In its first year of operation there was only one route which went from Södertälje södra (now Södertälje hamn) to Kungsängen via Stockholm Central Station. On 1 June 1969, the system was extended to Märsta via a branch located after Karlberg railway station and a new service was created in which trains on the Kungsängen branch terminated at Stockholm C instead. In 1975 another branch line opened to Västerhaninge, with a single-track shuttle service to Nynäshamn.
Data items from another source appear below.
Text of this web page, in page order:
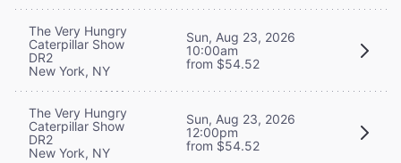
The Very Hungry
Caterpillar Show
DR2
New York, NY
Sun, Aug 23, 2026
10:00am
from $54.52
The Very Hungry
Caterpillar Show
DR2
New York, NY
Sun, Aug 23, 2026
12:00pm
from $54.52
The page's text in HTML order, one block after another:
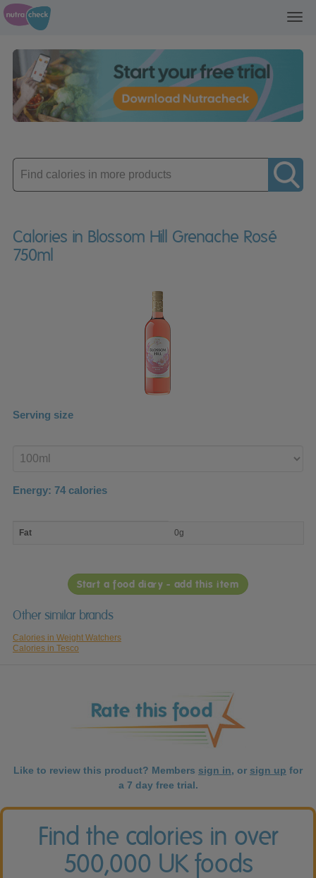
Enter
product
Calories in Blossom Hill Grenache Rosé
750ml
Serving size
product
Energy: 74 calories
nutrient
Fat 0g
Start a food diary - add this item
Other similar brands
Calories in Weight Watchers
Calories in Tesco
Like to review this product? Members sign in, or sign up for
a 7 day free trial.
Find the calories in over
500,000 UK foods
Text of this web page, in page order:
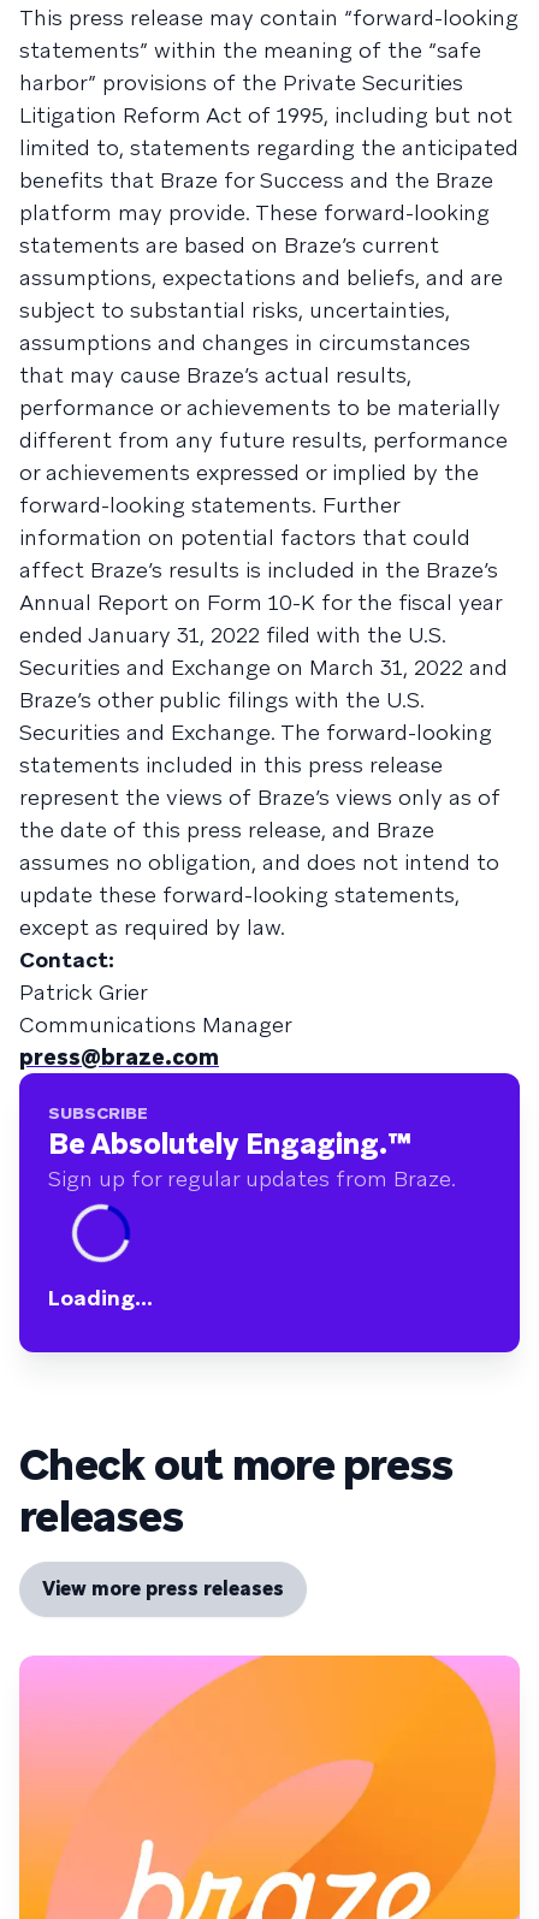
This press release may contain “forward-looking
statements” within the meaning of the “safe
harbor” provisions of the Private Securities
Litigation Reform Act of 1995, including but not
limited to, statements regarding the anticipated
benefits that Braze for Success and the Braze
platform may provide. These forward-looking
statements are based on Braze’s current
assumptions, expectations and beliefs, and are
subject to substantial risks, uncertainties,
assumptions and changes in circumstances
that may cause Braze’s actual results,
performance or achievements to be materially
different from any future results, performance
or achievements expressed or implied by the
forward-looking statements. Further
information on potential factors that could
affect Braze’s results is included in the Braze’s
Annual Report on Form 10-K for the fiscal year
ended January 31, 2022 filed with the U.S.
Securities and Exchange on March 31, 2022 and
Braze’s other public filings with the U.S.
Securities and Exchange. The forward-looking
statements included in this press release
represent the views of Braze’s views only as of
the date of this press release, and Braze
assumes no obligation, and does not intend to
update these forward-looking statements,
except as required by law.
Contact:
Patrick Grier
Communications Manager
press@braze.com
SUBSCRIBE
Be Absolutely Engaging.™
Sign up for regular updates from Braze.
Loading...
Check out more press
releases
View more press releases
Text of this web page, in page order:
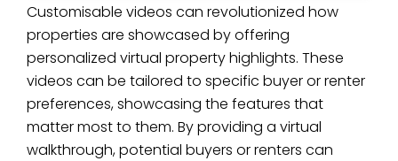
Customisable videos can revolutionized how
properties are showcased by offering
personalized virtual property highlights. These
videos can be tailored to specific buyer or renter
preferences, showcasing the features that
matter most to them. By providing a virtual
walkthrough, potential buyers or renters can
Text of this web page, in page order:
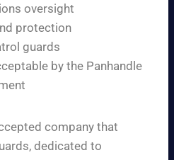
oversight
protection
guards
by the Panhandle
company that
dedicated to
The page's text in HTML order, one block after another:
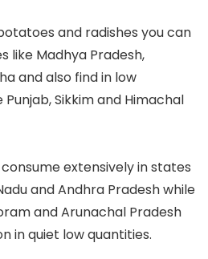
and radishes you can
like Madhya Pradesh,
and also find in low
Sikkim and Himachal
extensively in states
and Andhra Pradesh while
and Arunachal Pradesh
in quiet low quantities.
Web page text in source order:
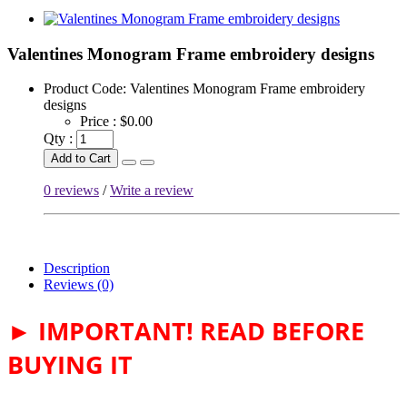
Valentines Monogram Frame embroidery designs
Product Code: Valentines Monogram Frame embroidery
designs
Price : $0.00
Qty :
Add to Cart
0 reviews /Write a review
Description
Reviews (0)
► IMPORTANT! READ BEFORE
BUYING IT
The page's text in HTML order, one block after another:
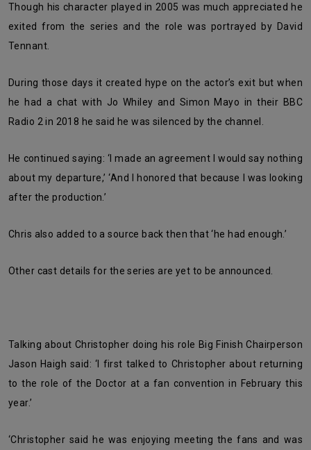
Though his character played in 2005 was much appreciated he
exited from the series and the role was portrayed by David
Tennant.
During those days it created hype on the actor’s exit but when
he had a chat with Jo Whiley and Simon Mayo in their BBC
Radio 2 in 2018 he said he was silenced by the channel.
He continued saying: ‘I made an agreement I would say nothing
about my departure,’ ‘And I honored that because I was looking
after the production.’
Chris also added to a source back then that ‘he had enough.’
Other cast details for the series are yet to be announced.
Talking about Christopher doing his role Big Finish Chairperson
Jason Haigh said: ‘I first talked to Christopher about returning
to the role of the Doctor at a fan convention in February this
year.’
‘Christopher said he was enjoying meeting the fans and was
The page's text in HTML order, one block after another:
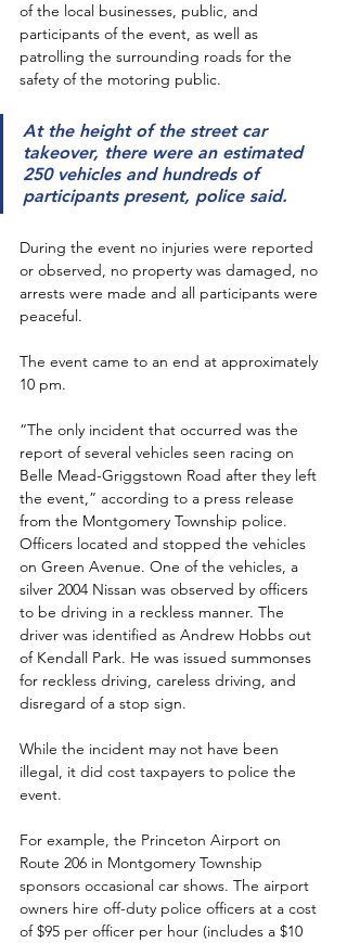
of the local businesses, public, and
participants of the event, as well as
patrolling the surrounding roads for the
safety of the motoring public.
At the height of the street car
takeover, there were an estimated
250 vehicles and hundreds of
participants present, police said.
During the event no injuries were reported
or observed, no property was damaged, no
arrests were made and all participants were
peaceful.
The event came to an end at approximately
10 pm.
“The only incident that occurred was the
report of several vehicles seen racing on
Belle Mead-Griggstown Road after they left
the event,” according to a press release
from the Montgomery Township police.
Officers located and stopped the vehicles
on Green Avenue. One of the vehicles, a
silver 2004 Nissan was observed by officers
to be driving in a reckless manner. The
driver was identified as Andrew Hobbs out
of Kendall Park. He was issued summonses
for reckless driving, careless driving, and
disregard of a stop sign.
While the incident may not have been
illegal, it did cost taxpayers to police the
event.
For example, the Princeton Airport on
Route 206 in Montgomery Township
sponsors occasional car shows. The airport
owners hire off-duty police officers at a cost
of $95 per officer per hour (includes a $10
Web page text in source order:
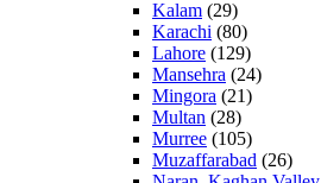
Kalam (29)
Karachi (80)
Lahore (129)
Mansehra (24)
Mingora (21)
Multan (28)
Murree (105)
Muzaffarabad (26)
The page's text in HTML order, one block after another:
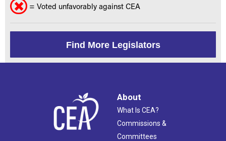
= Voted unfavorably against CEA
Find More Legislators
About
What Is CEA?
Commissions &
Committees
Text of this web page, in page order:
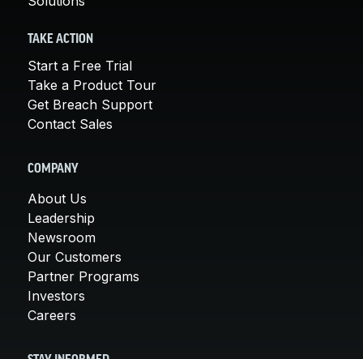
TAKE ACTION
Start a Free Trial
Take a Product Tour
Get Breach Support
Contact Sales
COMPANY
About Us
Leadership
Newsroom
Our Customers
Partner Programs
Investors
Careers

Trains on the Kungsängen branch now terminated at Västerhaninge instead of Stockholm C and which now forms part of the modern Line 43.

=== Upgrades and increased service frequencies ===
From 1986 until 1996, important improvements were made to the railways around Stockholm. Single-track stretches were upgraded to double tracks, and some double-track stretches were upgraded to four-track, allowing the commuter trains to run with less interference from other rail services. The service frequency was gradually increased, and from 2001 most stations on the network are served by trains at regular 15-minute intervals, with additional trains during rush hours.

In 2001, the northwestern arm of the network was extended from Kungsängen to Bålsta. A southern infill station at Årstaberg was inaugurated in 2006, in order to connect with the then new Tvärbanan tram system. A new station at Gröndalsviken opened on the southeastern Västerhaninge-Nynäshamn shuttle on 18 August 2008.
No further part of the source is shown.